■ **TASK INPUTS**

**********

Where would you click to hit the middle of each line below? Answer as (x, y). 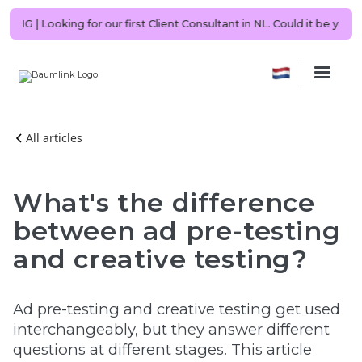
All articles (54, 138)
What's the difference (164, 202)
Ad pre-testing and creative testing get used (177, 309)
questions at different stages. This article (162, 349)
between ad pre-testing (177, 231)
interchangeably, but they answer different (171, 329)

**********

■ **WORK TO COMPLETE**
Select and copy every line of the material that holds the string "testing".

■ **TASK RESULT**
Ad pre-testing and creative testing get used (177, 309)
between ad pre-testing (177, 231)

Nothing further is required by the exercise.